'''

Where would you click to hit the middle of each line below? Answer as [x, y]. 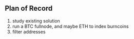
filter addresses [29, 32]
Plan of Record [29, 8]
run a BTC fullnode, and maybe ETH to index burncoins [70, 26]
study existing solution [36, 21]
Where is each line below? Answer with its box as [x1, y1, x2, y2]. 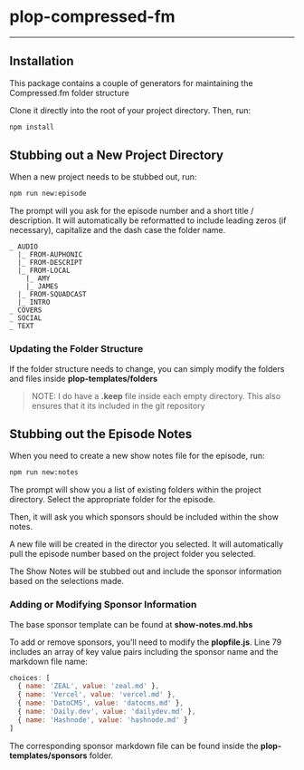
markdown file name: [9, 656, 89, 667]
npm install [9, 122, 54, 132]
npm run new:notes [9, 468, 79, 477]
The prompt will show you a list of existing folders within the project [9, 484, 262, 495]
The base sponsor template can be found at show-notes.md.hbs [9, 619, 253, 629]
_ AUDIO [9, 242, 39, 251]
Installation [9, 54, 74, 69]
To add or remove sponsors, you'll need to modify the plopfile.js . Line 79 [9, 637, 282, 648]
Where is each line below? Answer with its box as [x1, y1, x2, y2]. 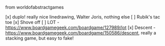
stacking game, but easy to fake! [5, 35, 74, 41]
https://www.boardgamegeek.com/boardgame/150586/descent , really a [5, 30, 156, 35]
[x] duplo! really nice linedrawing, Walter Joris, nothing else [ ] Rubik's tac [5, 14, 160, 19]
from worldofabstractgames [5, 4, 64, 10]
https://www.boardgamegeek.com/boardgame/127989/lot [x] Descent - [5, 24, 156, 30]
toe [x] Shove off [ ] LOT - [5, 19, 60, 25]
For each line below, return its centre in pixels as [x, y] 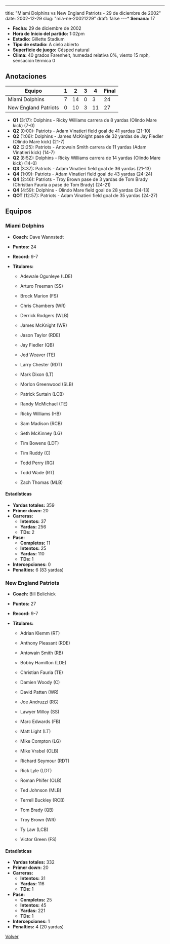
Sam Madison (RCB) [41, 423]
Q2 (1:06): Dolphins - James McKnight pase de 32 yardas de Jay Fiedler [88, 136]
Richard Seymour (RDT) [45, 761]
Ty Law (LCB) [34, 829]
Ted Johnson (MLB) [41, 790]
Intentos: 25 [33, 548]
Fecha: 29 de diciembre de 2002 [47, 28]
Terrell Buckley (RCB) [42, 800]
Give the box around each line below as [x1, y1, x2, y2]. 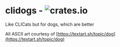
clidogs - [5, 5, 43, 16]
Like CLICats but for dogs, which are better [5, 21, 94, 27]
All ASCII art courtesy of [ [5, 31, 58, 37]
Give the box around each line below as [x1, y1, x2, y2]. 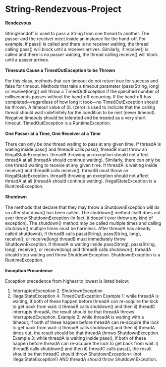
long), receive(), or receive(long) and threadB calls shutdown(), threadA [5, 246, 152, 252]
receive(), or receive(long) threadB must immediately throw [5, 236, 126, 242]
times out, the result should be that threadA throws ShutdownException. [12, 330, 160, 336]
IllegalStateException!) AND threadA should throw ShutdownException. [12, 356, 158, 362]
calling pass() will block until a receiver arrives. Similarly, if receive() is [5, 46, 149, 52]
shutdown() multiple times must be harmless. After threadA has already [5, 225, 151, 231]
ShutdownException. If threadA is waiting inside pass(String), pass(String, [5, 241, 156, 247]
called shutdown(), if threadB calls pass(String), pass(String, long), [5, 231, 141, 237]
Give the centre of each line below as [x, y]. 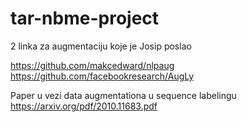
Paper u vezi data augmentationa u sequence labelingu [123, 95]
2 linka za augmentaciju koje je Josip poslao [101, 46]
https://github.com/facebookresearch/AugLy [102, 76]
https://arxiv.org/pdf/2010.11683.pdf [84, 106]
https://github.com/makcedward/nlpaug [92, 65]
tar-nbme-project [85, 18]
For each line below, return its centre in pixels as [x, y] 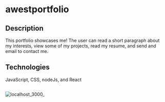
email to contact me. [27, 51]
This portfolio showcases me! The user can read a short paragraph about [82, 40]
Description [24, 28]
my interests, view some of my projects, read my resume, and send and [81, 46]
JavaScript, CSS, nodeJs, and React [44, 80]
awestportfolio [37, 9]
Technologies [28, 67]
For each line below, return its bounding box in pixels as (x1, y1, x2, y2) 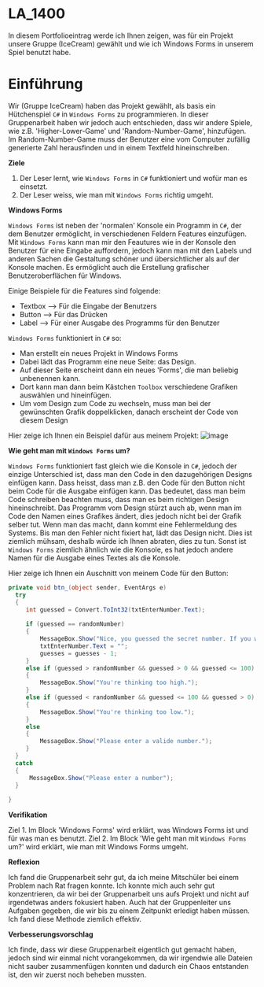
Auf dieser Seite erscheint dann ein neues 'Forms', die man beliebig (19, 365, 239, 375)
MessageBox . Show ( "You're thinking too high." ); (39, 678, 199, 687)
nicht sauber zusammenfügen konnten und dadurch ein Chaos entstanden (8, 962, 249, 971)
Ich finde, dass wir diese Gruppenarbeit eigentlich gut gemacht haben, (8, 945, 237, 955)
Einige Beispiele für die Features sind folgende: (8, 286, 161, 295)
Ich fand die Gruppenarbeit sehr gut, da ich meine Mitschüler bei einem (8, 873, 240, 882)
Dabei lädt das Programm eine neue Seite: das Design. (19, 357, 196, 366)
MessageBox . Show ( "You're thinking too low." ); (39, 708, 195, 716)
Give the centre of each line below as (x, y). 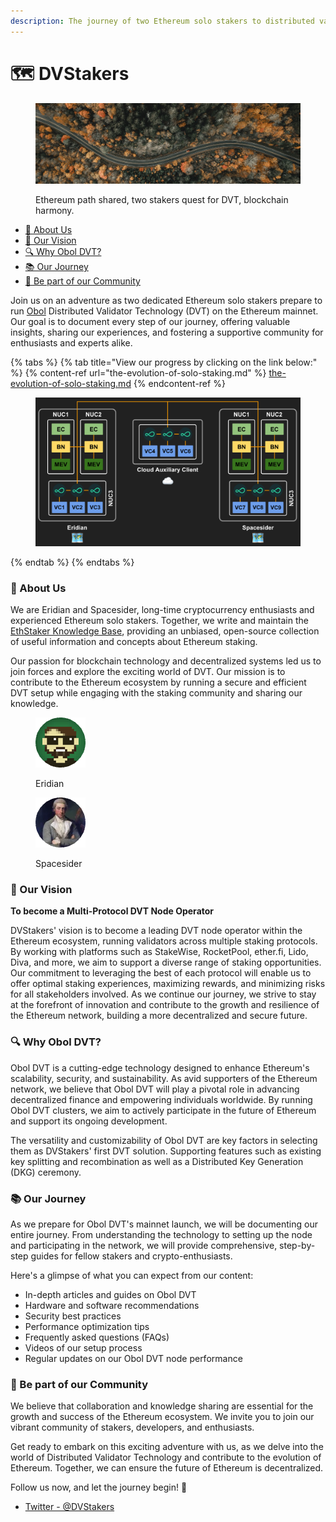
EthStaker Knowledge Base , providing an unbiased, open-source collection (165, 631)
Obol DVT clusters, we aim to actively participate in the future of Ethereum (163, 1110)
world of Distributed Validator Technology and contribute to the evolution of (166, 1457)
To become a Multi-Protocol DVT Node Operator (112, 911)
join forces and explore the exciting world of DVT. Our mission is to (148, 671)
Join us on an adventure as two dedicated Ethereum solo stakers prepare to (166, 301)
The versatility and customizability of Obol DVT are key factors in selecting (164, 1140)
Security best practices (73, 1316)

'''

▶ _Task brief_
Output the lines above in full and exactly as given, omitting any pictures.

▶ _Completed task_
Where would you click to hit the middle of each line below? Answer as [x, y]. 
filter addresses [29, 32]
Plan of Record [29, 8]
run a BTC fullnode, and maybe ETH to index burncoins [70, 26]
study existing solution [36, 21]
Where is each line below? Answer with its box as [x1, y1, x2, y2]. 
markdown file name: [9, 656, 89, 667]
npm install [9, 122, 54, 132]
npm run new:notes [9, 468, 79, 477]
The prompt will show you a list of existing folders within the project [9, 484, 262, 495]
The base sponsor template can be found at show-notes.md.hbs [9, 619, 253, 629]
_ AUDIO [9, 242, 39, 251]
Installation [9, 54, 74, 69]
To add or remove sponsors, you'll need to modify the plopfile.js . Line 79 [9, 637, 282, 648]
Where is each line below? Answer with its box as [x1, y1, x2, y2]. 
stacking game, but easy to fake! [5, 35, 74, 41]
https://www.boardgamegeek.com/boardgame/150586/descent , really a [5, 30, 156, 35]
[x] duplo! really nice linedrawing, Walter Joris, nothing else [ ] Rubik's tac [5, 14, 160, 19]
from worldofabstractgames [5, 4, 64, 10]
https://www.boardgamegeek.com/boardgame/127989/lot [x] Descent - [5, 24, 156, 30]
toe [x] Shove off [ ] LOT - [5, 19, 60, 25]
For each line below, return its centre in pixels as [x, y] 
Sam Madison (RCB) [41, 423]
Q2 (1:06): Dolphins - James McKnight pase de 32 yardas de Jay Fiedler [88, 136]
Richard Seymour (RDT) [45, 761]
Ty Law (LCB) [34, 829]
Ted Johnson (MLB) [41, 790]
Intentos: 25 [33, 548]
Fecha: 29 de diciembre de 2002 [47, 28]
Terrell Buckley (RCB) [42, 800]
Give the box around each line below as [x1, y1, x2, y2]. 
clidogs - [5, 5, 43, 16]
Like CLICats but for dogs, which are better [5, 21, 94, 27]
All ASCII art courtesy of [ [5, 31, 58, 37]
Give the box around each line below as [x1, y1, x2, y2]. 
long), receive(), or receive(long) and threadB calls shutdown(), threadA [5, 246, 152, 252]
receive(), or receive(long) threadB must immediately throw [5, 236, 126, 242]
times out, the result should be that threadA throws ShutdownException. [12, 330, 160, 336]
IllegalStateException!) AND threadA should throw ShutdownException. [12, 356, 158, 362]
calling pass() will block until a receiver arrives. Similarly, if receive() is [5, 46, 149, 52]
shutdown() multiple times must be harmless. After threadA has already [5, 225, 151, 231]
ShutdownException. If threadA is waiting inside pass(String), pass(String, [5, 241, 156, 247]
called shutdown(), if threadB calls pass(String), pass(String, long), [5, 231, 141, 237]
Give the centre of each line below as [x, y]. 
Paper u vezi data augmentationa u sequence labelingu [123, 95]
2 linka za augmentaciju koje je Josip poslao [101, 46]
https://github.com/facebookresearch/AugLy [102, 76]
https://arxiv.org/pdf/2010.11683.pdf [84, 106]
https://github.com/makcedward/nlpaug [92, 65]
tar-nbme-project [85, 18]
For each line below, return its centre in pixels as [x, y] 
email to contact me. [27, 51]
This portfolio showcases me! The user can read a short paragraph about [82, 40]
Description [24, 28]
my interests, view some of my projects, read my resume, and send and [81, 46]
JavaScript, CSS, nodeJs, and React [44, 80]
awestportfolio [37, 9]
Technologies [28, 67]
For each line below, return its bounding box in pixels as (x1, y1, x2, y2) 
Auf dieser Seite erscheint dann ein neues 'Forms', die man beliebig (19, 365, 239, 375)
MessageBox . Show ( "You're thinking too high." ); (39, 678, 199, 687)
nicht sauber zusammenfügen konnten und dadurch ein Chaos entstanden (8, 962, 249, 971)
Ich finde, dass wir diese Gruppenarbeit eigentlich gut gemacht haben, (8, 945, 237, 955)
Einige Beispiele für die Features sind folgende: (8, 286, 161, 295)
Ich fand die Gruppenarbeit sehr gut, da ich meine Mitschüler bei einem (8, 873, 240, 882)
Dabei lädt das Programm eine neue Seite: das Design. (19, 357, 196, 366)
MessageBox . Show ( "You're thinking too low." ); (39, 708, 195, 716)
Give the centre of each line below as (x, y). 
EthStaker Knowledge Base , providing an unbiased, open-source collection (165, 631)
Obol DVT clusters, we aim to actively participate in the future of Ethereum (163, 1110)
world of Distributed Validator Technology and contribute to the evolution of (166, 1457)
To become a Multi-Protocol DVT Node Operator (112, 911)
join forces and explore the exciting world of DVT. Our mission is to (148, 671)
Join us on an adventure as two dedicated Ethereum solo stakers prepare to (166, 301)
The versatility and customizability of Obol DVT are key factors in selecting (164, 1140)
Security best practices (73, 1316)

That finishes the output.